The administration is keen to have the agreement ratified under the current, friendlier, Republican-led Congress, as polls show a potential transfer in power after the November midterms.

The White House has been weighing different hardball tactics to force the Congress to move quickly on ratification and one involves a dramatic threat to cancel the existing NAFTA if lawmakers don't approve the new one.

That carrot-and-stick tactic would be extremely high-risk, said Phil Levy, a former trade economist for George W. Bush and a senior fellow at the Chicago Council on Global Affairs.

It would see President Donald Trump invoke the six-month termination clause allowing a president to later pull out of NAFTA and let that risk hang over lawmakers as they deliberate over the new agreement.

It's a strategy Trump has tried before on immigration, so far without success -- he cancelled an executive order granting clemency to young migrants and pressed Congress to restore that clemency in a more comprehensive immigration law, which has not happened.

"The administration does not appear to have thought through a viable conclusion for its NAFTA strategy," Levy said Friday.

Another possibility rumoured to be under discussion is Trump revising NAFTA by executive order. Other governments have done it in the past -- the agreement actually lets them tinker with several important details, namely automobile rules of origin.

And auto changes are actually the centrepiece of the new pact, Freeland said.

Sources say negotiators are extremely close to an agreement on that issue and are now discussing fine details, like whether to require that a certain percentage of a car be produced by workers making $15 an hour, $16, or a varying range between $16-19, or whether that dollar threshold should be a median of wages in all three countries.

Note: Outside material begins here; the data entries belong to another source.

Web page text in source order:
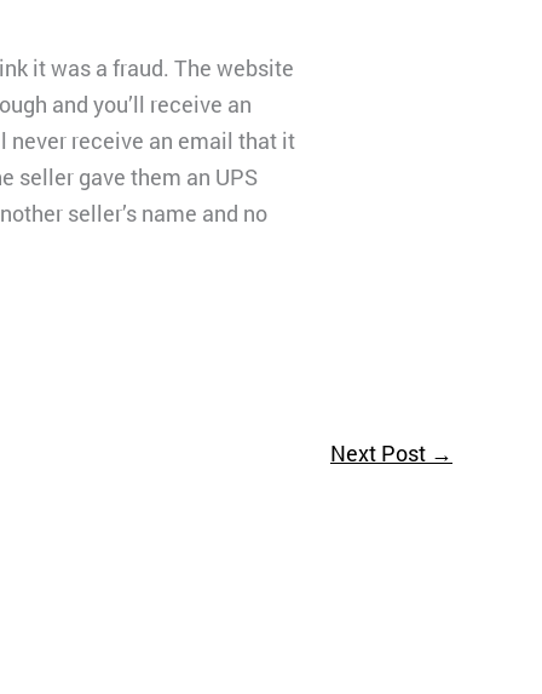
it was a fraud. The website
and you’ll receive an
never receive an email that it
seller gave them an UPS
seller’s name and no
Next Post →

However, Mexico's Ildefonso Guajardo dismissed the idea that a new NAFTA will be just about cars.

"No, no, no," he said.

"There is no sense to modernize the NAFTA, to upgrade the NAFTA, if it's not based on what you have built in the original one plus new items that have to be (added) according to modernity and the new economy."

He said negotiators are well advanced in adjustments to telecommunications, energy and digital trade rules.